FIG. 1 is a partial cross-sectional view of a known workpiece feeding device. FIG. 2 is a cross-sectional view of the known feeding device rotated by 90" with respect to FIG. 1. FIG. 3 is a cross-sectional view of an embodiment of the invention. FIG. - It is a sectional view along A. lO... Drive shaft, 11... Control cam,
12...Cam follower, 13... Arm, 1
4... Bar, 2... Locker 3.4
...Spring, 20...Frame, 5...Arm, 6...Clamp, 8...Slide, 7...Roller, 1...Upper roller, 16...Crank drive assembly , 17... Drive pivot, 26... Rocker arm, 29... Bin, 28
...Slide ring, 30...Crank, 9.
...Rack, 31...Toothed segment, 21...Cam disc,!

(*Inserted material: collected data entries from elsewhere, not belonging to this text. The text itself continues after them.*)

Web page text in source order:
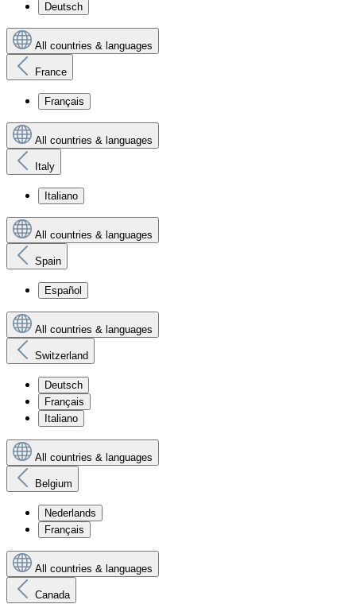
Deutsch
All countries & languages
France
Français
All countries & languages
Italy
Italiano
All countries & languages
Spain
Español
All countries & languages
Switzerland
Deutsch
Français
Italiano
All countries & languages
Belgium
Nederlands
Français
All countries & languages
Canada
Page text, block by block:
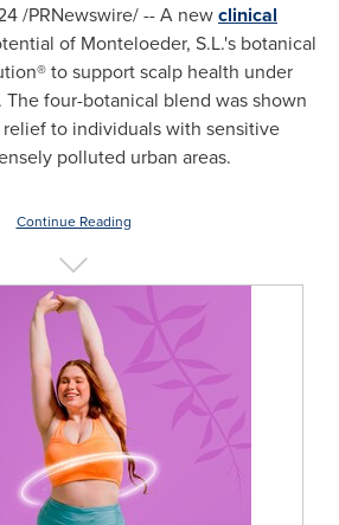
/PRNewswire/ -- A newclinical
of Monteloeder, S.L.'s botanical
to support scalp health under
four-botanical blend was shown
to individuals with sensitive
polluted urban areas.
Continue Reading
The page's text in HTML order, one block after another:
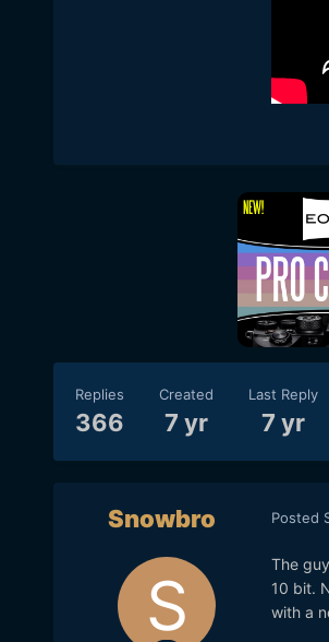
Replies
366
Created
7 yr
Last Reply
7 yr
Snowbro Posted
The
10 bit.
with a
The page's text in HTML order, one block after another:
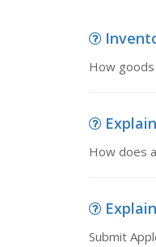
How
How does
Submit
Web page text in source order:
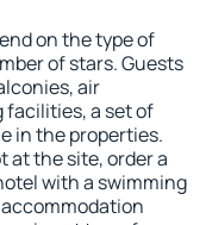
on the type of
of stars. Guests
air
a set of
in the properties.
at the site, order a
with a swimming
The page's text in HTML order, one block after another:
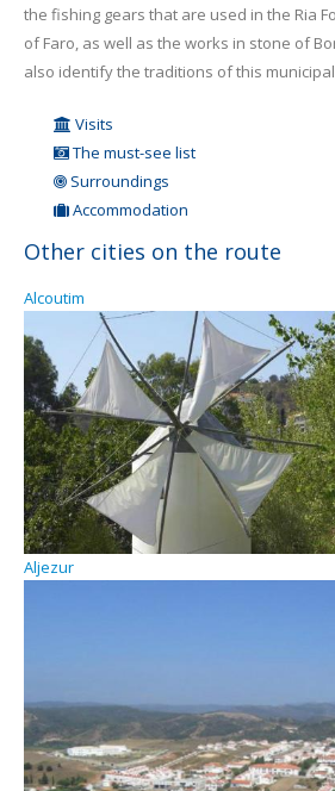
the fishing gears that are used in the Ria
of Faro, as well as the works in stone of
also identify the traditions of this
Visits
The must-see list
Surroundings
Accommodation
Other cities on the route
Alcoutim
Aljezur
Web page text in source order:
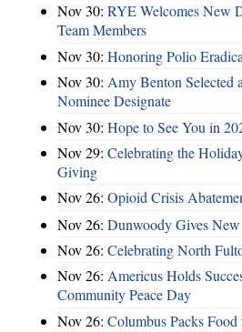
Nov 30: RYE Welcomes New
Team Members
Nov 30: Honoring Polio
Nov 30: Amy Benton Selected
Nominee Designate
Nov 30: Hope to See You in
Nov 29: Celebrating the
Giving
Nov 26: Opioid Crisis
Nov 26: Dunwoody Gives
Nov 26: Celebrating North
Nov 26: Americus Holds
Community Peace Day
Nov 26: Columbus Packs

9.19'...Cam roller, 22...Protrusion part,
23... Concavity.

Claims (1)

[Claims] 1. A device for feeding a strip-shaped workpiece in stages, which includes two workpiece feeding devices that operate to grasp and accommodate the workpiece between them, the first of which feeds the workpiece. the apparatus is periodically moved toward the second workpiece feeder, while periodically grasping the workpiece, and periodically moving away from the second workpiece feeder to release the workpiece; further comprising a drive shaft and a first intermediate drive transmission assembly driven by the drive shaft and drivingly coupled to the first workpiece feeder; a second intermediate drive transmission assembly drivingly coupled to the product feeding device, the first intermediate drive transmission assembly being driven by the drive shaft and transmitting the first intermediate drive transmission assembly via a transmission rod assembly. a cam drive drivingly coupled to the first workpiece feeder and operative to control the continuation of movement of the first workpiece feeder toward and away from the second workpiece feeder; an intermediate drive transmission device having a drive pivot and including a crank assembly supported within an intermediate shaft, the intermediate shaft drivingly coupled to and driven by the drive shaft, and driving the second workpiece. Strip processing, characterized in that a drive pivot operating to drive a feed device carries out an oscillating movement during operation, and the intermediate shaft is supported in a slide that oscillates in opposition to the oscillatory movement of the drive pivot. Gradual feeding device for goods. 2. The intermediate shaft includes a vibrating cam disk supported with respect to the frame of the device via at least one fixed cam follower roller, and the vibrating cam disk is connected to the crank assembly via the intermediate shaft. 2. The apparatus of claim 1, wherein said device produces an oscillatory movement of said slide in a direction opposite to an oscillatory movement of said three-dimensional drive pivot. 3. The cam disk includes a circumferential surface that abuts the at least one cam driven roller, the circumferential surface including a protrusion along the periphery and a recess diametrically opposite the circumferential surface; 3. A device according to claim 2, wherein the slide is adapted to oscillate in the opposite direction only in the region of the end position of the oscillatory movement of the drive pivot of the crank assembly.